30 апреля в 17:00 по московскому времени в рамках он-лайн лектория факультета наук о материалах МГУ имени М.В.Ломоносова состоялась лекция выдающегося выпускника факультета, профессора Сергей Калинина (Center for Nanophase Materials Sciences, Oak Ridge National Laboratory) "Machine Learning Beyond Correlative Models: Bayesianity, Parsimony, Causality, and Automated Experiment".

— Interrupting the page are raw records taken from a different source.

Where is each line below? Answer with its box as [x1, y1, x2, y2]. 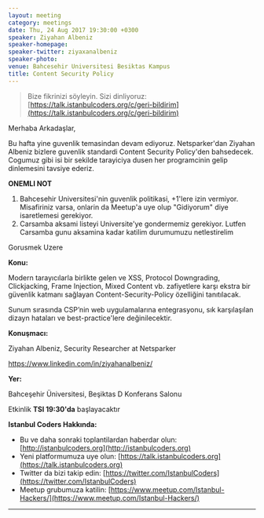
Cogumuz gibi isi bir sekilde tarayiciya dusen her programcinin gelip [8, 155, 228, 165]
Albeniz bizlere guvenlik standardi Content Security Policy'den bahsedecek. [8, 147, 254, 156]
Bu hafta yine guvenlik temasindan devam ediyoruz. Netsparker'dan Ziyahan [8, 138, 255, 148]
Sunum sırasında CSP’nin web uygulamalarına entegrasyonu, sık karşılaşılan [8, 305, 254, 314]
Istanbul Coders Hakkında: [8, 419, 97, 429]
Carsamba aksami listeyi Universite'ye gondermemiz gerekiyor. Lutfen [19, 219, 246, 228]
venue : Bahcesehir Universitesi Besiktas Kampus [8, 63, 170, 71]
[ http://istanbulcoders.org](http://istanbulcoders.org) [19, 443, 191, 452]
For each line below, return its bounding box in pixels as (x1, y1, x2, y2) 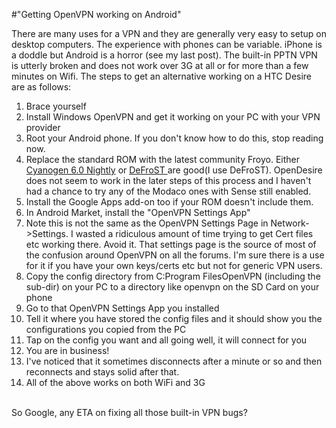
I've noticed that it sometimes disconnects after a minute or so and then (25, 355, 323, 367)
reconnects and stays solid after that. (25, 366, 180, 378)
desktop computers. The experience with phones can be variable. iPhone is (11, 39, 323, 50)
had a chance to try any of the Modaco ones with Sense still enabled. (25, 185, 312, 197)
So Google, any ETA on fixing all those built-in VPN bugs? (11, 407, 248, 418)
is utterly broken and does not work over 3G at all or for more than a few (11, 60, 309, 71)
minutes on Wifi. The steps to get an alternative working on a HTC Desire (11, 70, 313, 82)
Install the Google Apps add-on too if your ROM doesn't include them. (25, 196, 314, 208)
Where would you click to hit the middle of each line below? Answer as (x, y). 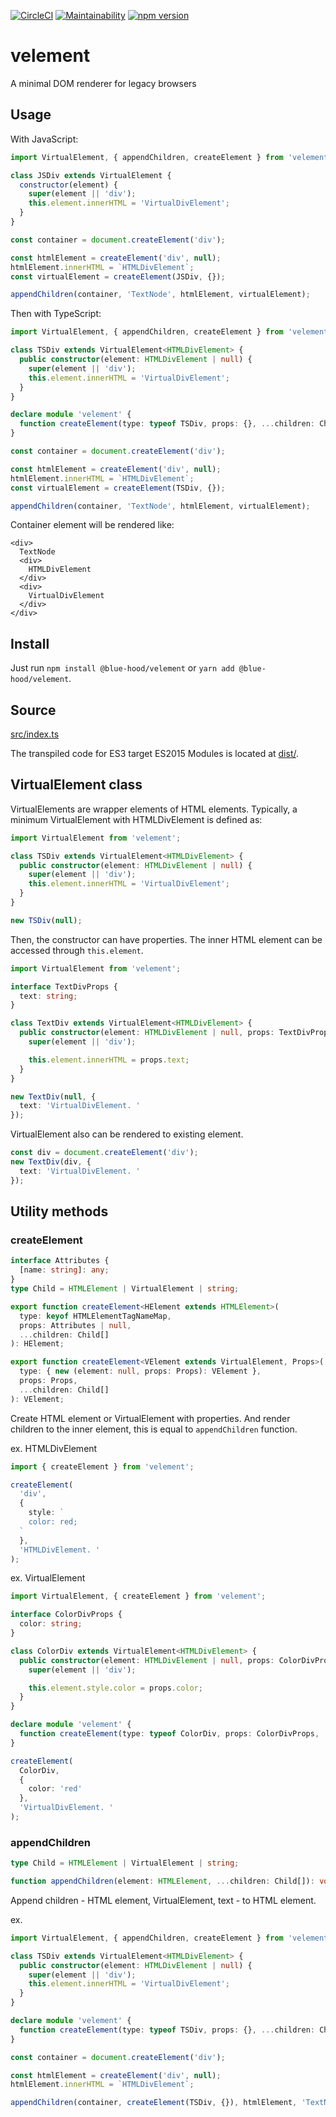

Machine learning has emerged as a powerful tool for the analysis of mesoscopic and atomically resolved images and spectroscopy in electron and scanning probe microscopy. The applications ranging from feature extraction to information compression and elucidation of relevant order parameters to inversion of imaging data to reconstruct structural models have been demonstrated. However, the fundamental limitation of the vast majority of machine learning methods is their correlative nature, leading to extreme susceptibility to confounding factors and observational biases. While in classical statistical methods the methodology to address phenomena such as Simpson paradox are established, the complex and often non-transparent nature of modern DL tools renders them extremely prone to misinterpretation. We argue that correlative machine learning provides a reliable and powerful tool in cases when the causal links are well established, and discuss several examples of atom finding in SPM and STEM and analysis of 4D STEM data when this condition is satisfied. Notably, ML applications in theory generally fall under this category sine the causal mechanisms are postulated. Alternatively, ML methods work well when the confounding factors are effectively frozen via the narrowness of experimental conditions or experimental system. However, both these conditions are violated for experimental studies, when causal relationships are known only partially (and are in fact often the target of study) and confounding and latent factors (composition uncertainty, microscope tuning, contaminations) are abundant.
In this presentation, I will discuss the several examples of extending machine learning methods towards the analysis of causative physical mechanisms. One such approach is based on the Bayesian methods that allow to take into consideration the prior knowledge the system and evaluate the changes in understanding of the behaviors given new experimental data. The second pathway explores the parsimony of physical laws and aims to extract these from the set of real-world observations. Finally, the Bayesian networks can be used to explore the causative relationships in the multimodal data sets. These concepts will be illustrated using several examples of causal machine learning, including analysis of phase transitions on a single atom level in 2D materials and interplay between physical and chemical effects in the ferroelectric perovskites. Ultimately, we seek to answer the questions such as whether electronic instability due to the average Fermi level guides the development of the local atomic structure, or frozen atomic disorder drives the emergence of the local structural distortions, whether the nucleation spot of phase transition can be predicted based on observations before the transition, and what is the driving forces controlling the emergence of unique functionalities of morphotropic materials and ferroelectric relaxors. The unique aspect of Bayesian methods is their potential to quantify uncertainty, and harnessing this for automated experimentation is discussed on example of ferroelectric domain patterning and atomic fabrication via electron beams.
This research is supported by the by the U.S. Department of Energy, Basic Energy Sciences, Materials Sciences and Engineering Division and the Center for Nanophase Materials Sciences, which is sponsored at Oak Ridge National Laboratory by the Scientific User Facilities Division, BES DOE.